**WHAT IS NEEDED**
This exercise calls for every record to be returned exactly, with pictures removed.

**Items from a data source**

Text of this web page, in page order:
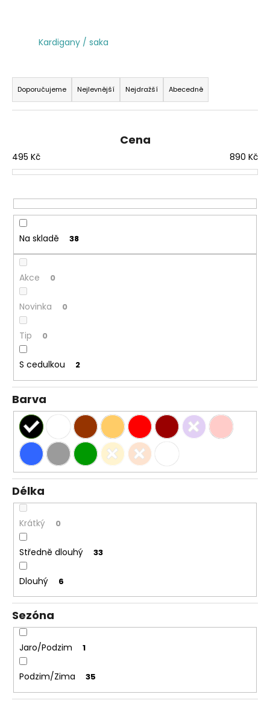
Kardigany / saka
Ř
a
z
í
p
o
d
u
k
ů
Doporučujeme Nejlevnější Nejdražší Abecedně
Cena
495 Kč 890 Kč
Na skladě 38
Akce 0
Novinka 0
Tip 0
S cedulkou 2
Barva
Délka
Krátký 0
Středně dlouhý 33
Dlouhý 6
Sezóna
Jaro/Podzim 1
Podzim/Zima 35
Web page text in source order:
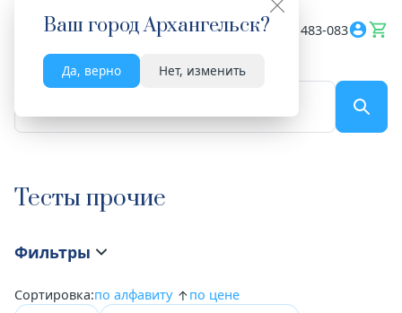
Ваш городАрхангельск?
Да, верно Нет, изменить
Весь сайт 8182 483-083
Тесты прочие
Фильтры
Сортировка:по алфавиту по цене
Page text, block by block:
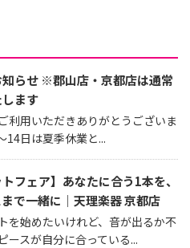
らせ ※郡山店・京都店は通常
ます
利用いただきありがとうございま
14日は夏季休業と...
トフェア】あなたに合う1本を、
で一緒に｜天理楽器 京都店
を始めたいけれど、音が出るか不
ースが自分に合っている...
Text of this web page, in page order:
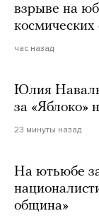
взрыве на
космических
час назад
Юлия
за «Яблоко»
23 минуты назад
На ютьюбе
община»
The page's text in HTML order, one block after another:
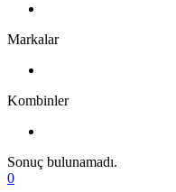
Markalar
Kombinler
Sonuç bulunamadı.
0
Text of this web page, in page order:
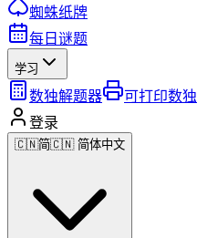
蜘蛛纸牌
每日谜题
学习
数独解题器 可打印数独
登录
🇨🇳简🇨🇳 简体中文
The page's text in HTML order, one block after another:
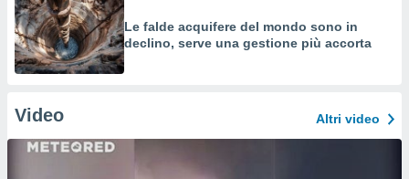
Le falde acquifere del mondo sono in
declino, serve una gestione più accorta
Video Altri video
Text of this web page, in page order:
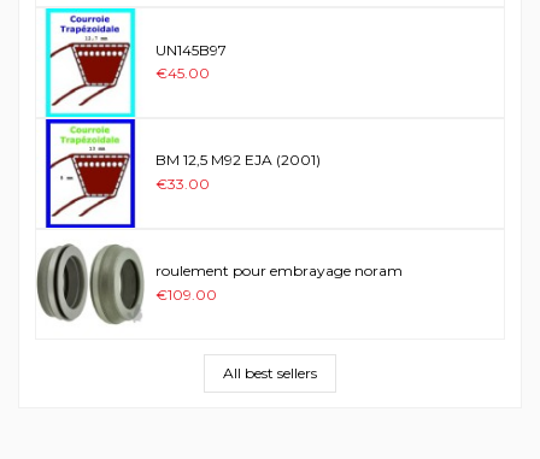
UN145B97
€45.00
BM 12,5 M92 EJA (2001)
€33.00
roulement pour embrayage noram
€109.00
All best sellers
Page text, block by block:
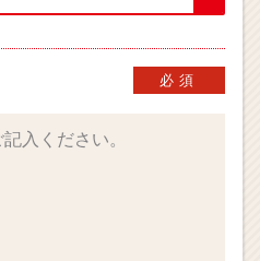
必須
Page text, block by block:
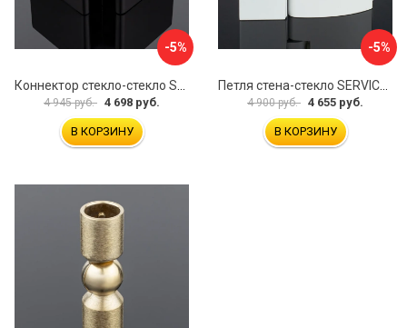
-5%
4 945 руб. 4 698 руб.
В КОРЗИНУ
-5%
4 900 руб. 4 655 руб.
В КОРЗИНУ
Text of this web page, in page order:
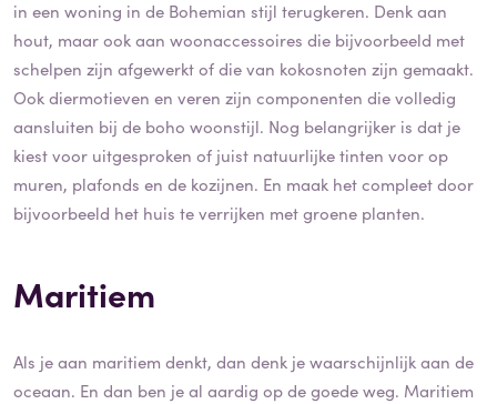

**ANSWER BOX**
Text of this web page, in page order:
Kardigany / saka
Ř
a
z
í
p
o
d
u
k
ů
Doporučujeme Nejlevnější Nejdražší Abecedně
Cena
495 Kč 890 Kč
Na skladě 38
Akce 0
Novinka 0
Tip 0
S cedulkou 2
Barva
Délka
Krátký 0
Středně dlouhý 33
Dlouhý 6
Sezóna
Jaro/Podzim 1
Podzim/Zima 35
Web page text in source order:
Ваш городАрхангельск?
Да, верно Нет, изменить
Весь сайт 8182 483-083
Тесты прочие
Фильтры
Сортировка:по алфавиту по цене
Page text, block by block:
らせ ※郡山店・京都店は通常
ます
利用いただきありがとうございま
14日は夏季休業と...
トフェア】あなたに合う1本を、
で一緒に｜天理楽器 京都店
を始めたいけれど、音が出るか不
ースが自分に合っている...
Text of this web page, in page order:
взрыве на
космических
час назад
Юлия
за «Яблоко»
23 минуты назад
На ютьюбе
община»
The page's text in HTML order, one block after another:
Markalar
Kombinler
Sonuç bulunamadı.
0
Text of this web page, in page order:
蜘蛛纸牌
每日谜题
学习
数独解题器 可打印数独
登录
🇨🇳简🇨🇳 简体中文
The page's text in HTML order, one block after another:
Le falde acquifere del mondo sono in
declino, serve una gestione più accorta
Video Altri video
Text of this web page, in page order:
UN145B97
€45.00
BM 12,5 M92 EJA (2001)
€33.00
roulement pour embrayage noram
€109.00
All best sellers
Page text, block by block:
必須
Page text, block by block:
-5%
4 945 руб. 4 698 руб.
В КОРЗИНУ
-5%
4 900 руб. 4 655 руб.
В КОРЗИНУ
Text of this web page, in page order:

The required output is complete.